In a nutshell it means that identical string literals occuring in several places in your source code will be translated to a single data item in the binary image. Thus the /GF option will help you optimize your code as it will produce smaller binaries. Let us look at the following code snippet:
char* str1 = "Bart Simpson";
char* str2 = "Milhouse van Houten";
void foo() {
static char* s1 = "Bart Simpson";
static char* s2 = "Milhouse van Houten";
}
int main() {
}
Without specifying the /GF option the Visual C/C++ compiler will generate code like this:
_DATA SEGMENT
$SG855 DB 'Bart Simpson', 00H
ORG $+3
str1 DQ FLAT:$SG855
$SG857 DB 'Milhouse van Houten', 00H
ORG $+4
str2 DQ FLAT:$SG857
$SG862 DB 'Bart Simpson', 00H
ORG $+3
?s1@?1??foo@@9@9 DQ FLAT:$SG862
$SG865 DB 'Milhouse van Houten', 00H
ORG $+4
?s2@?1??foo@@9@9 DQ FLAT:$SG865
_DATA ENDS
As you can see each string literal in the C++ will be placed into the binary image. Even if some string literals are identical.
SECTION HEADER #3
.data name
21A0 virtual size
9000 virtual address (0000000140009000 to 000000014000B19F)
1000 size of raw data
7800 file pointer to raw data (00007800 to 000087FF)
0 file pointer to relocation table
0 file pointer to line numbers
0 number of relocations
0 number of line numbers
C0000040 flags
Initialized Data
Read Write
RAW DATA #3
0000000140009000: 42 61 72 74 20 53 69 6D 70 73 6F 6E 00 00 00 00 Bart Simpson....
0000000140009010: 00 90 00 40 01 00 00 00 4D 69 6C 68 6F 75 73 65 [email protected]
0000000140009020: 20 76 61 6E 20 48 6F 75 74 65 6E 00 00 00 00 00 van Houten.....
0000000140009030: 18 90 00 40 01 00 00 00 42 61 72 74 20 53 69 6D [email protected] Sim
0000000140009040: 70 73 6F 6E 00 00 00 00 38 90 00 40 01 00 00 00 pson....8..@....
0000000140009050: 4D 69 6C 68 6F 75 73 65 20 76 61 6E 20 48 6F 75 Milhouse van Hou
0000000140009060: 74 65 6E 00
Now let us rebuild the code with the /GF compiler switch.

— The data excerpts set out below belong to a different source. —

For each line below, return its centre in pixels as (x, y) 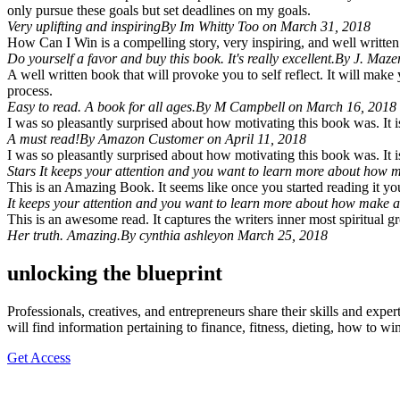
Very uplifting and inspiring (84, 27)
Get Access (39, 357)
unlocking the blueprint (115, 273)
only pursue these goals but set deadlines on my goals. (159, 11)
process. (30, 91)
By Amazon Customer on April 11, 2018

As we can see from the assembly listing the compiler will generate completely different code:
CONST SEGMENT
??_C@_0BE@BMDGJIMK@Milhouse?5van?5Houten?$AA@ DB 'Milhouse van Houten', 00H
CONST ENDS
CONST SEGMENT
??_C@_0N@MPADFJH@Bart?5Simpson?$AA@ DB 'Bart Simpson', 00H
CONST ENDS
_DATA SEGMENT
str1 DQ FLAT:??_C@_0N@MPADFJH@Bart?5Simpson?$AA@
str2 DQ FLAT:??_C@_0BE@BMDGJIMK@Milhouse?5van?5Houten?$AA@
?s1@?1??foo@@9@9 DQ FLAT:??_C@_0N@MPADFJH@Bart?5Simpson?$AA@
?s2@?1??foo@@9@9 DQ FLAT:??_C@_0BE@BMDGJIMK@Milhouse?5van?5Houten?$AA@
_DATA ENDS
We can make two observations:
- several identical string literals will be translated into a single data item
- the string data will be placed in a read-only data segment
SECTION HEADER #2
.rdata name
2560 virtual size
6000 virtual address (0000000140006000 to 000000014000855F)
2600 size of raw data
5200 file pointer to raw data (00005200 to 000077FF)
0 file pointer to relocation table
0 file pointer to line numbers
0 number of relocations
0 number of line numbers
40000040 flags
Initialized Data
Read Only
RAW DATA #2
0000000140006000: 48 81 00 00 00 00 00 00 5A 81 00 00 00 00 00 00 H.......Z.......
...
0000000140006210: 00 00 00 00 00 00 00 00 00 00 00 00 00 00 00 00 ................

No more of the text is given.